Where a picture shows up in the listing below, omit it and output the rest exactly.

Source data Block Start

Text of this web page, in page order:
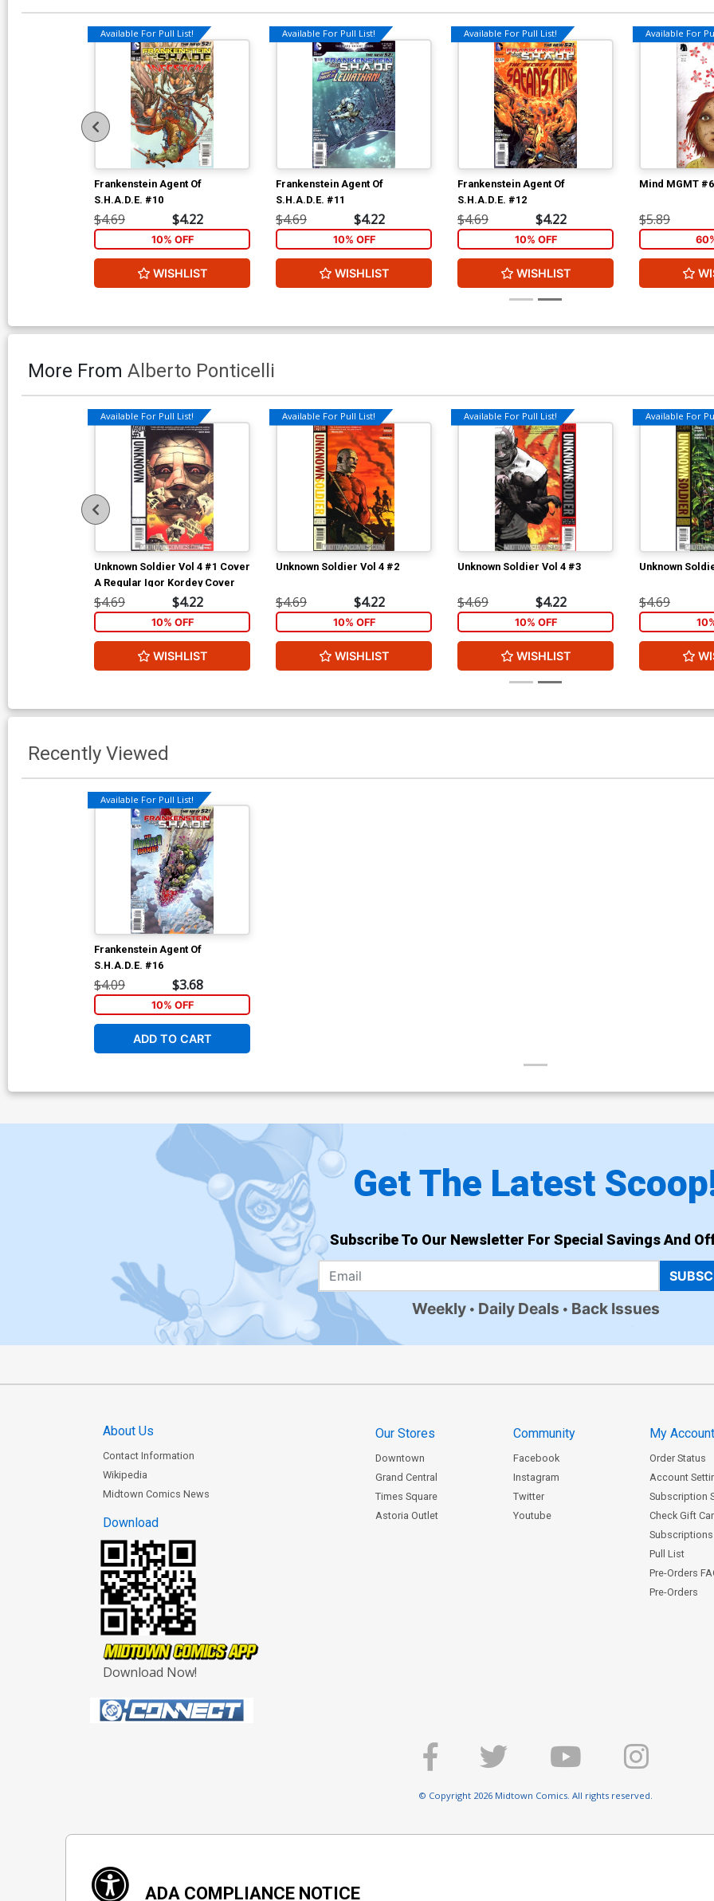
Available For Pull List!
Frankenstein Agent Of
S.H.A.D.E. #10
$4.69 $4.22
10% OFF
WISHLIST
Available For Pull List!
Frankenstein Agent Of
S.H.A.D.E. #11
$4.69 $4.22
10% OFF
WISHLIST
Available For Pull List!
Frankenstein Agent Of
S.H.A.D.E. #12
$4.69 $4.22
10% OFF
WISHLIST
Available For
Mind MGMT #6
$5.89
More From Alberto Ponticelli
Available For Pull List!
Unknown Soldier Vol 4 #1 Cover
A Regular Igor Kordey Cover
$4.69 $4.22
10% OFF
WISHLIST
Available For Pull List!
Unknown Soldier Vol 4 #2
$4.69 $4.22
10% OFF
WISHLIST
Available For Pull List!
Unknown Soldier Vol 4 #3
$4.69 $4.22
10% OFF
WISHLIST
Available For
Unknown
$4.69
Recently Viewed
Available For Pull List!
Frankenstein Agent Of
S.H.A.D.E. #16
$4.09 $3.68
10% OFF
ADD TO CART
Get The Latest
Subscribe To Our Newsletter For Special Savings And
Weekly Daily Deals Back Issues
About Us
Contact Information
Wikipedia
Midtown Comics News
Download
Download Now!
Our Stores
Downtown
Grand Central
Times Square
Astoria Outlet
Community
Facebook
Instagram
Twitter
Youtube
My
Order Status
Account
Subscription
Check Gift
Subscriptions
Pull List
Pre-Orders
Pre-Orders
© Copyright 2026 Midtown Comics. All rights reserved.
ADA COMPLIANCE NOTICE

Source data Block End

* _Exercise solution_
Text of this web page, in page order:
Available For Pull List!
Frankenstein Agent Of
S.H.A.D.E. #10
$4.69 $4.22
10% OFF
WISHLIST
Available For Pull List!
Frankenstein Agent Of
S.H.A.D.E. #11
$4.69 $4.22
10% OFF
WISHLIST
Available For Pull List!
Frankenstein Agent Of
S.H.A.D.E. #12
$4.69 $4.22
10% OFF
WISHLIST
Available For
Mind MGMT #6
$5.89
More From Alberto Ponticelli
Available For Pull List!
Unknown Soldier Vol 4 #1 Cover
A Regular Igor Kordey Cover
$4.69 $4.22
10% OFF
WISHLIST
Available For Pull List!
Unknown Soldier Vol 4 #2
$4.69 $4.22
10% OFF
WISHLIST
Available For Pull List!
Unknown Soldier Vol 4 #3
$4.69 $4.22
10% OFF
WISHLIST
Available For
Unknown
$4.69
Recently Viewed
Available For Pull List!
Frankenstein Agent Of
S.H.A.D.E. #16
$4.09 $3.68
10% OFF
ADD TO CART
Get The Latest
Subscribe To Our Newsletter For Special Savings And
Weekly Daily Deals Back Issues
About Us
Contact Information
Wikipedia
Midtown Comics News
Download
Download Now!
Our Stores
Downtown
Grand Central
Times Square
Astoria Outlet
Community
Facebook
Instagram
Twitter
Youtube
My
Order Status
Account
Subscription
Check Gift
Subscriptions
Pull List
Pre-Orders
Pre-Orders
© Copyright 2026 Midtown Comics. All rights reserved.
ADA COMPLIANCE NOTICE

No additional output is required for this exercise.